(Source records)

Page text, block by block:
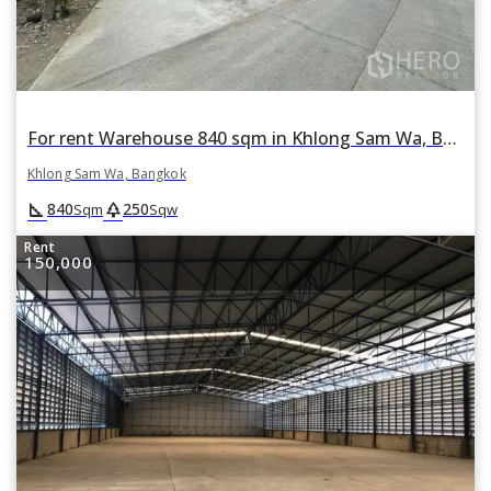
For rent Warehouse 840 sqm in Khlong Sam Wa, Bangkok
Khlong Sam Wa, Bangkok
square_foot 840Sqm park250Sqw
Rent
150,000
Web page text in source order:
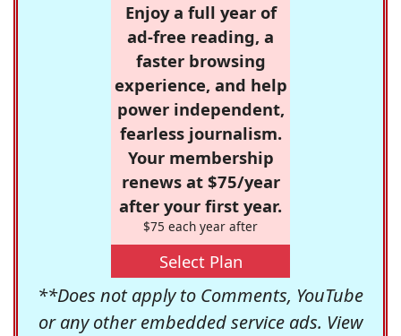
Enjoy a full year of
ad-free reading, a
faster browsing
experience, and help
power independent,
fearless journalism.
Your membership
renews at $75/year
after your first year.
$75 each year after
Select Plan
**Does not apply to Comments, YouTube
or any other embedded service ads. View
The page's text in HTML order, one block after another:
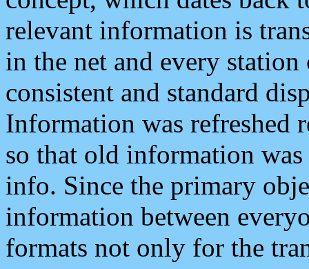
relevant information is
in the net and every
consistent and standard
Information was refreshed
so that old information
info. Since the primary
information between
formats not only for the
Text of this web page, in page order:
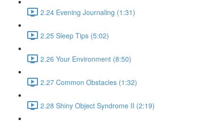
2.24 Evening Journaling (1:31)
2.25 Sleep Tips (5:02)
2.26 Your Environment (8:50)
2.27 Common Obstacles (1:32)
2.28 Shiny Object Syndrome II (2:19)
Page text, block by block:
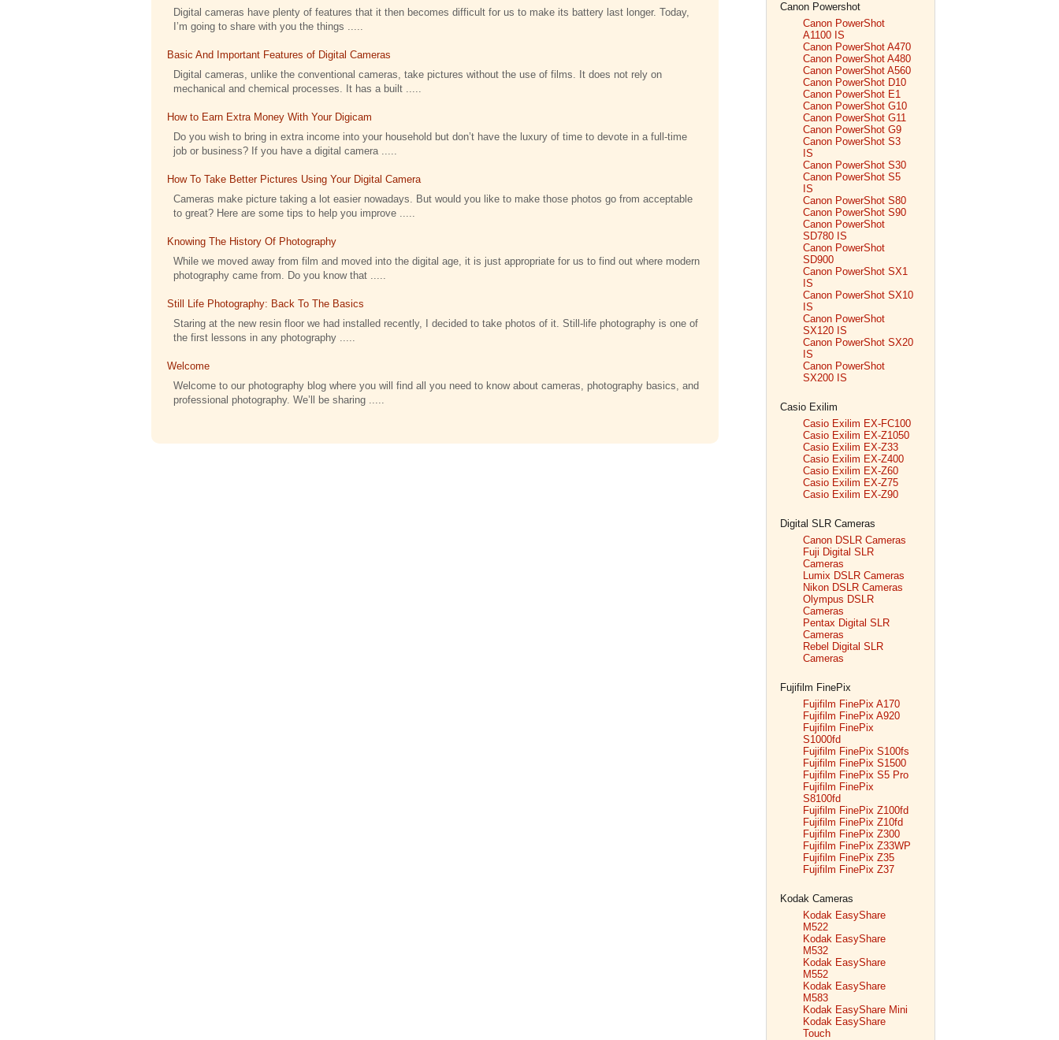
Digital cameras have plenty of features that it then becomes difficult for us to make its battery last longer. Today,
I’m going to share with you the things .....
Basic And Important Features of Digital Cameras
Digital cameras, unlike the conventional cameras, take pictures without the use of films. It does not rely on
mechanical and chemical processes. It has a built .....
How to Earn Extra Money With Your Digicam
Do you wish to bring in extra income into your household but don’t have the luxury of time to devote in a full-time
job or business? If you have a digital camera .....
How To Take Better Pictures Using Your Digital Camera
Cameras make picture taking a lot easier nowadays. But would you like to make those photos go from acceptable
to great? Here are some tips to help you improve .....
Knowing The History Of Photography
While we moved away from film and moved into the digital age, it is just appropriate for us to find out where modern
photography came from. Do you know that .....
Still Life Photography: Back To The Basics
Staring at the new resin floor we had installed recently, I decided to take photos of it. Still-life photography is one of
the first lessons in any photography .....
Welcome
Welcome to our photography blog where you will find all you need to know about cameras, photography basics, and
professional photography. We’ll be sharing .....
Canon Powershot
Canon PowerShot
A1100 IS
Canon PowerShot A470
Canon PowerShot A480
Canon PowerShot A560
Canon PowerShot D10
Canon PowerShot E1
Canon PowerShot G10
Canon PowerShot G11
Canon PowerShot G9
Canon PowerShot S3
IS
Canon PowerShot S30
Canon PowerShot S5
IS
Canon PowerShot S80
Canon PowerShot S90
Canon PowerShot
SD780 IS
Canon PowerShot
SD900
Canon PowerShot SX1
IS
Canon PowerShot SX10
IS
Canon PowerShot
SX120 IS
Canon PowerShot SX20
IS
Canon PowerShot
SX200 IS
Casio Exilim
Casio Exilim EX-FC100
Casio Exilim EX-Z1050
Casio Exilim EX-Z33
Casio Exilim EX-Z400
Casio Exilim EX-Z60
Casio Exilim EX-Z75
Casio Exilim EX-Z90
Digital SLR Cameras
Canon DSLR Cameras
Fuji Digital SLR
Cameras
Lumix DSLR Cameras
Nikon DSLR Cameras
Olympus DSLR
Cameras
Pentax Digital SLR
Cameras
Rebel Digital SLR
Cameras
Fujifilm FinePix
Fujifilm FinePix A170
Fujifilm FinePix A920
Fujifilm FinePix
S1000fd
Fujifilm FinePix S100fs
Fujifilm FinePix S1500
Fujifilm FinePix S5 Pro
Fujifilm FinePix
S8100fd
Fujifilm FinePix Z100fd
Fujifilm FinePix Z10fd
Fujifilm FinePix Z300
Fujifilm FinePix Z33WP
Fujifilm FinePix Z35
Fujifilm FinePix Z37
Kodak Cameras
Kodak EasyShare
M522
Kodak EasyShare
M532
Kodak EasyShare
M552
Kodak EasyShare
M583
Kodak EasyShare Mini
Kodak EasyShare
Touch
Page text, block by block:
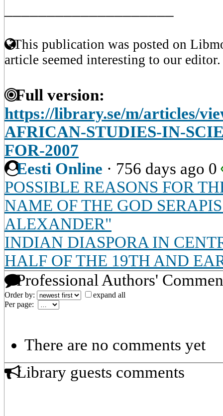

Work required: Your response should consist solely of the lines from the line with "Pentax Digital SLR" through the last line of the entries above, printed exactly and without pictures.

Answer for this exercise:
Pentax Digital SLR
Cameras
Rebel Digital SLR
Cameras
Fujifilm FinePix
Fujifilm FinePix A170
Fujifilm FinePix A920
Fujifilm FinePix
S1000fd
Fujifilm FinePix S100fs
Fujifilm FinePix S1500
Fujifilm FinePix S5 Pro
Fujifilm FinePix
S8100fd
Fujifilm FinePix Z100fd
Fujifilm FinePix Z10fd
Fujifilm FinePix Z300
Fujifilm FinePix Z33WP
Fujifilm FinePix Z35
Fujifilm FinePix Z37
Kodak Cameras
Kodak EasyShare
M522
Kodak EasyShare
M532
Kodak EasyShare
M552
Kodak EasyShare
M583
Kodak EasyShare Mini
Kodak EasyShare
Touch
Page text, block by block:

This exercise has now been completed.